A raposa e as ruas
Lula é o maior articulador político da história do Brasil republicano. Quando todo mundo achava que estaria encerrando a carreira ao ser preso, era exatamente o contrário. Se tivesse concorrido em 2018, a chance de ser derrotado pelo neofascista teria sido muito grande e até provável. E aí sim, adeus Lula. Cumpriu uma etapa de 500 e poucos dias e voltou no melhor estilo Getúlio, nos braços do povo, como o redentor da nação.
Lula tem mostrado que que apesar das quase 8 décadas de vida, uma vida marcada por luta e sofrimento, tem vitalidade suficiente para chefiar o governo. E não só este governo, o próximo também. Tenho convicção que Lula pensa em reeleição. E aí as coisas começam a ser um pouco melhor explicadas. Começa a se entender a resistência em romper com velhas políticas e velhos políticos.
Quando Mano Brown falou em 2018 que o PT deveria voltar a ser o partido do povo, voltar à base, foi aplaudido por uns, mas teve quem fizesse cara feia. Mas Mano sabia que o PT já não era o partido do povo há muito tempo. O que não quer dizer que o governo e sobretudo Lula não faça políticas populares. O problema é quando o prazo da comparação começa a expirar. Depois de 4 anos de Bolsonaro e 2 de Temer, naturalmente os primeiros tempos de Lula seriam de um namoro apaixonado com o povo. Mas como costuma a acontecer com as paixões avassaladoras, depois de um tempo as coisas precisam se estabilizar para que se consolide uma relação sólida. E alguns questionamentos começam a surgir aqui e ali. É o momento de entrar em cena a arte política, na qual o presidente é doutor.
Lula se vale de toda a sua habilidade política e da sua imensa capacidade retórica para manter as bases ainda sob controle. Como diz o professor Idelber Avelar, em livro já citado aqui, Lula é mestre em administrar antagonismos. Quem pode fazer uma crítica sólida e contundente, não amparada em legítimas razões (de falta) de representação identitária, à indicação de Flávio Dino ao STF? É um excelente nome. Seria bom e importante ter uma mulher na Corte? Uma mulher negra, de preferência? Penso que sim, mas não deve ser este o debate principal. É preciso, antes disso, entender as razões por que Lula decide desfalcar seriamente o seu ministério, que, a bem da verdade, está desde o início bastante contaminado pela direita e por bolsonaristas. Pra dizer bem a verdade, antes é preciso entender por que razão Lula demorou tanto na indicação, assim como demorou tanto na indicação do PGR, já que desde que foi eleito sabia que teria que fazer essas nomeações.

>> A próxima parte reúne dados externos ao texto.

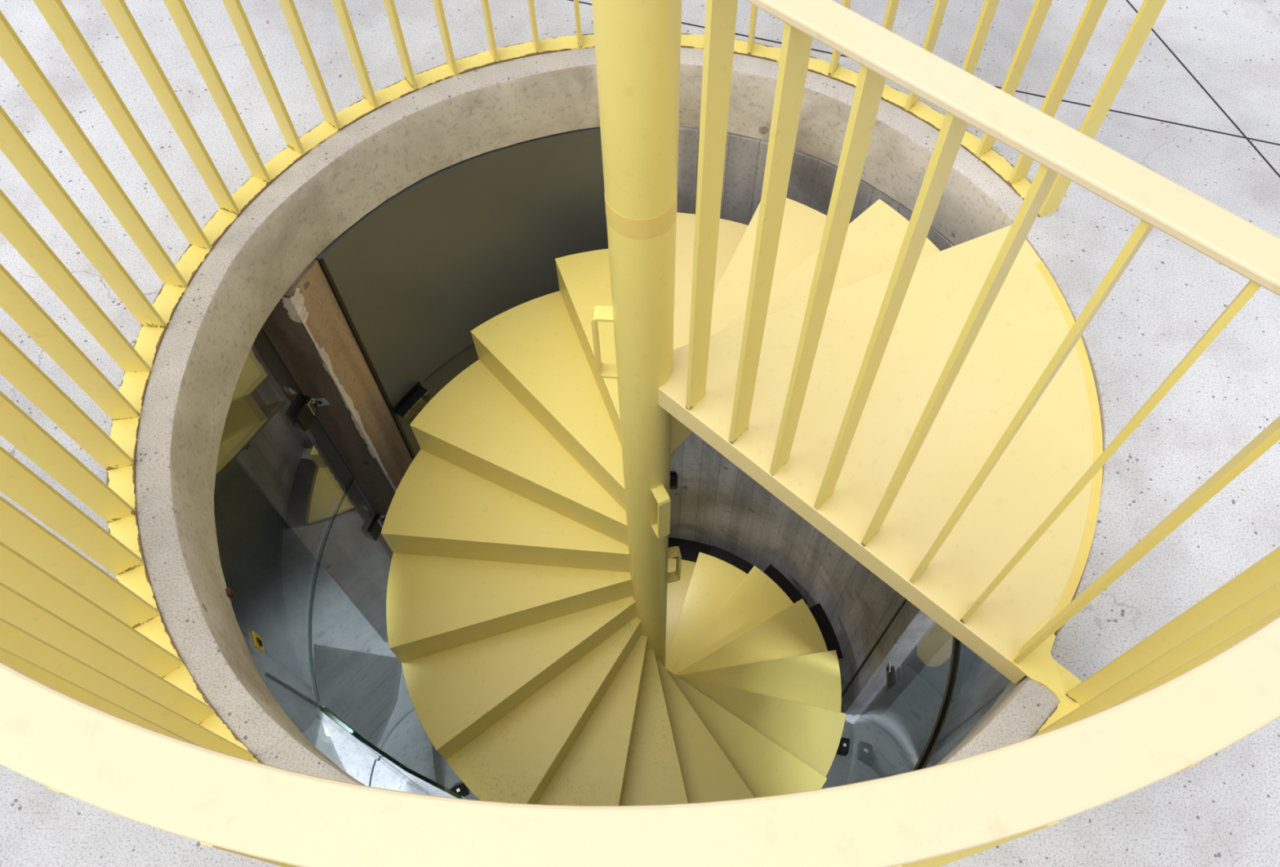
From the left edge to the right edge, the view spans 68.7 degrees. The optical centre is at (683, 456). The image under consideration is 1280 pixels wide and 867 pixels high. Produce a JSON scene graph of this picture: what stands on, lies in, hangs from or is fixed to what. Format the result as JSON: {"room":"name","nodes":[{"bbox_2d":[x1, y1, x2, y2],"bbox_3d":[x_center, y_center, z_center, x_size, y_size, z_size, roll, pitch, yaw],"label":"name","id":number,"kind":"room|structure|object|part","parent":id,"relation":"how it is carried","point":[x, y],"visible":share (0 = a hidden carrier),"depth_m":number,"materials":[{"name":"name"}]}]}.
{"room":"spiral staircase","nodes":[
{"label":"spiral staircase","id":0,"kind":"room"},
{"bbox_2d":[213,443,243,504],"bbox_3d":[-0.136,0.648,3.827,6.438,3.166,6.390,2,61,-1],"label":"wall","id":1,"kind":"structure","parent":0,"point":[228,469],"depth_m":5.72,"materials":[{"name":"concrete"}]},
{"bbox_2d":[248,327,354,773],"bbox_3d":[-1.154,0.397,2.763,0.260,1.105,1.348,-10,62,-7],"label":"window","id":2,"kind":"structure","parent":1,"relation":"in","point":[291,682],"depth_m":2.92,"materials":[{"name":"clear glass"}]},
{"bbox_3d":[-1.217,-0.172,3.083,0.007,0.069,0.051,16,62,7],"label":"plate","id":3,"kind":"part","parent":2,"relation":"part of","materials":[{"name":"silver metal"}]},
{"bbox_3d":[-1.198,-0.179,3.079,0.068,0.054,0.005,2,61,-1],"label":"fixing plate","id":4,"kind":"part","parent":2,"relation":"part of","materials":[{"name":"silver metal"}]},
{"bbox_2d":[135,47,1137,785],"bbox_3d":[-0.096,-0.152,2.325,2.300,0.238,2.300,2,61,-1],"label":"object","id":5,"kind":"structure","parent":1,"relation":"attached to","point":[207,341],"depth_m":2.40,"materials":[{"name":"concrete"}]},
{"bbox_2d":[846,629,957,784],"bbox_3d":[0.414,1.587,3.953,1.749,2.062,0.430,-36,68,-19],"label":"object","id":6,"kind":"structure","parent":1,"relation":"in","point":[895,733],"depth_m":3.87,"materials":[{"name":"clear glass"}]},
{"bbox_3d":[0.940,0.974,4.298,0.007,0.069,0.051,4,61,1],"label":"plate","id":7,"kind":"part","parent":6,"relation":"part of","materials":[{"name":"silver metal"}]},
{"bbox_3d":[0.434,1.094,3.053,1.714,0.007,0.389,-35,68,-19],"label":"steel trim","id":8,"kind":"part","parent":6,"relation":"part of","materials":[{"name":"grey"}]},
{"bbox_2d":[220,258,413,642],"bbox_3d":[-1.374,0.192,4.043,0.590,3.166,0.287,2,61,-1],"label":"door","id":9,"kind":"structure","parent":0,"point":[300,472],"depth_m":3.33,"materials":[{"name":"wood"}]},
{"bbox_2d":[307,477,438,782],"bbox_3d":[-1.294,0.944,4.261,0.133,2.063,0.860,4,61,0],"label":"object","id":10,"kind":"structure","parent":9,"relation":"in","point":[382,711],"depth_m":3.91,"materials":[{"name":"clear glass"}]},
{"bbox_3d":[-1.241,0.260,3.855,0.007,0.069,0.051,16,62,7],"label":"plate","id":11,"kind":"part","parent":10,"relation":"part of","materials":[{"name":"silver metal"}]},
{"bbox_2d":[320,704,468,799],"bbox_3d":[-1.026,1.451,3.979,0.986,2.034,0.046,25,64,12],"label":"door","id":12,"kind":"structure","parent":10,"relation":"attached to","point":[428,786],"depth_m":3.23,"materials":[{"name":"clear glass"}]},
{"bbox_3d":[-1.248,1.337,4.048,0.014,2.013,0.014,2,61,-1],"label":"pivot rod","id":13,"kind":"part","parent":12,"relation":"part of","materials":[{"name":"grey metal"}]},
{"bbox_2d":[315,127,608,459],"bbox_3d":[-0.667,-0.094,4.221,1.100,3.165,0.205,-29,66,-16],"label":"wall","id":14,"kind":"structure","parent":0,"point":[476,239],"depth_m":3.11,"materials":[{"name":"metal"}]},
{"bbox_3d":[-0.683,0.101,4.597,1.100,2.318,0.179,-28,65,-16],"label":"panel","id":15,"kind":"part","parent":14,"relation":"part of","materials":[{"name":"glass"}]},
{"bbox_2d":[213,471,860,799],"bbox_3d":[-0.177,1.440,5.214,17.250,0.200,17.250,2,61,-1],"label":"floor","id":16,"kind":"structure","parent":0,"point":[268,569],"depth_m":5.45,"materials":[{"name":"concrete"}]},
{"bbox_2d":[313,644,401,721],"bbox_3d":[-1.854,1.325,5.208,0.527,0.009,0.558,2,61,-1],"label":"floor mat","id":17,"kind":"object","parent":16,"relation":"on","point":[384,667],"visible":0.2,"depth_m":5.29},
{"bbox_2d":[381,0,1102,805],"bbox_3d":[-0.049,0.280,3.250,2.003,4.550,2.002,2,61,-1],"label":"spiral staircase","id":18,"kind":"structure","parent":16,"relation":"on","point":[553,642],"depth_m":3.04,"materials":[{"name":"yellow metal"}]},
{"bbox_3d":[-0.178,-0.258,2.143,0.053,0.230,0.039,2,61,-1],"label":"grab handle","id":19,"kind":"part","parent":18,"relation":"part of","materials":[{"name":"yellow paint"}]},
{"bbox_3d":[-0.068,0.166,2.737,0.037,0.253,0.054,-23,64,-14],"label":"grab handle","id":20,"kind":"part","parent":18,"relation":"part of","materials":[{"name":"yellow paint"}]},
{"bbox_3d":[-0.039,0.388,3.345,0.051,0.241,0.037,-11,62,-7],"label":"grab handle","id":21,"kind":"part","parent":18,"relation":"part of","materials":[{"name":"yellow paint"}]},
{"bbox_3d":[-0.050,0.577,5.676,0.483,0.016,0.168,7,61,2],"label":"plate","id":22,"kind":"part","parent":18,"relation":"part of","materials":[{"name":"black metal"}]},
{"bbox_3d":[0.284,0.615,5.467,0.294,0.016,0.086,26,64,12],"label":"plate","id":23,"kind":"part","parent":18,"relation":"part of","materials":[{"name":"black metal"}]},
{"bbox_3d":[0.561,0.729,5.216,0.087,0.016,0.302,-36,68,-19],"label":"plate","id":24,"kind":"part","parent":18,"relation":"part of","materials":[{"name":"black metal"}]},
{"bbox_3d":[0.744,0.923,4.918,0.088,0.016,0.313,-16,63,-10],"label":"plate","id":25,"kind":"part","parent":18,"relation":"part of","materials":[{"name":"black metal"}]},
{"bbox_2d":[685,0,1279,664],"bbox_3d":[0.367,-0.132,1.554,1.081,1.107,0.062,39,67,18],"label":"landing railing","id":26,"kind":"object","parent":18,"relation":"on","point":[1237,244],"visible":1,"depth_m":1.28,"materials":[{"name":"yellow metal"}]},
{"bbox_3d":[0.380,-0.389,1.087,1.081,0.039,0.062,39,67,18],"label":"handrail","id":27,"kind":"part","parent":26,"relation":"part of","materials":[{"name":"yellow metal"}]},
{"bbox_2d":[0,0,1279,866],"bbox_3d":[-0.096,-0.152,2.325,17.250,0.238,17.250,2,61,-1],"label":"floor","id":28,"kind":"structure","parent":0,"point":[1197,106],"depth_m":2.45,"materials":[{"name":"concrete"}]},
{"bbox_2d":[0,0,1279,866],"bbox_3d":[-0.145,-0.475,1.742,2.284,1.092,2.415,2,61,-1],"label":"guard railing","id":29,"kind":"object","parent":28,"relation":"on","point":[100,707],"visible":0.97,"depth_m":1.29,"materials":[{"name":"yellow metal"}]},
{"bbox_3d":[-0.131,-0.735,1.270,2.283,0.015,2.413,2,61,-1],"label":"handrail","id":30,"kind":"part","parent":29,"relation":"part of","materials":[{"name":"yellow metal"}]},
{"bbox_3d":[0.756,0.442,1.883,0.120,0.005,0.202,-32,67,-18],"label":"tie plate","id":31,"kind":"part","parent":29,"relation":"part of","materials":[{"name":"yellow paint"}]},
{"bbox_2d":[668,126,954,714],"bbox_3d":[0.570,0.036,4.184,1.845,3.166,0.540,41,68,19],"label":"wall","id":32,"kind":"structure","parent":0,"point":[714,502],"depth_m":4.75,"materials":[{"name":"concrete"}]},
{"bbox_2d":[669,471,677,489],"bbox_3d":[-0.081,0.133,4.997,0.097,0.132,0.099,2,61,-1],"label":"wall lamp","id":33,"kind":"object","parent":32,"relation":"attached to","point":[673,477],"visible":0.44,"depth_m":4.95,"materials":[{"name":"black metal"}]},
{"bbox_2d":[841,598,906,697],"bbox_3d":[0.925,0.592,3.889,0.008,3.164,0.008,2,61,-1],"label":"trim","id":34,"kind":"structure","parent":32,"relation":"attached to","point":[905,599],"depth_m":4.42,"materials":[{"name":"black metal"}]},
{"bbox_2d":[918,639,1010,769],"bbox_3d":[0.193,0.849,2.547,2.081,1.098,0.644,-21,64,-13],"label":"window","id":35,"kind":"structure","parent":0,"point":[976,685],"depth_m":2.88,"materials":[{"name":"clear glass"}]}
]}

Quanto a Paulo Gonet, a coisa é espinhosa e assunto para um amplo debate. Mas sobre Flávio Dino, um amigo muito antenado me alertou que a manobra de Lula pode ter sido uma antecipação de 2026. Lula, experiente como poucos, parece ter decidido antecipar a solução de um possível problema. Com mais três anos à frente do Ministério da Justiça, provavelmente Flávio Dino se habilitaria com força à sucessão presidencial. Primeiro problema: o partido, Dino não é do PT. Além disso, como acomodar as forças da coalizão, Alckmin, Haddad etc.? Indo além, e se Lula se achar em condições de disputar um novo mandato? E Janja? Se de um lado a Michelle vai se consolidando como herdeira do bolsonarismo, por que não Janja também pense em trilhar essa caminho?
Como se percebe, são muitos fatores a considerar na solução dessa equação e não é prudente deixar passar a chance de resolver um potencial problema com tanta facilidade. A indicação de Flávio Dino neutraliza as críticas da base, porque é um nome incontestável, questões identitárias à parte, ao mesmo tempo em que elimina um possível adversário na sucessão. E aí, como bom administrador de antagonismos, talvez por não ver um nome à altura de Dino para a pasta da Justiça, Lula acena com a possibilidade de recorrer a um expediente que se mostrou muito ruim no passado, dividir o Ministério e criar uma área específica para a segurança pública. Ou seja, pode esculhambar o setor que mais destaque vinha tendo no governo, retomando um sistema que não tem chance de dar certo, mas ganha um pouco de tranquilidade para seguir articulando, compondo, buscando apoios inclusive nos setores mais conservadores a reacionários da sociedade e das instituições.
E as ruas? Continuam vazias. Pero no mucho.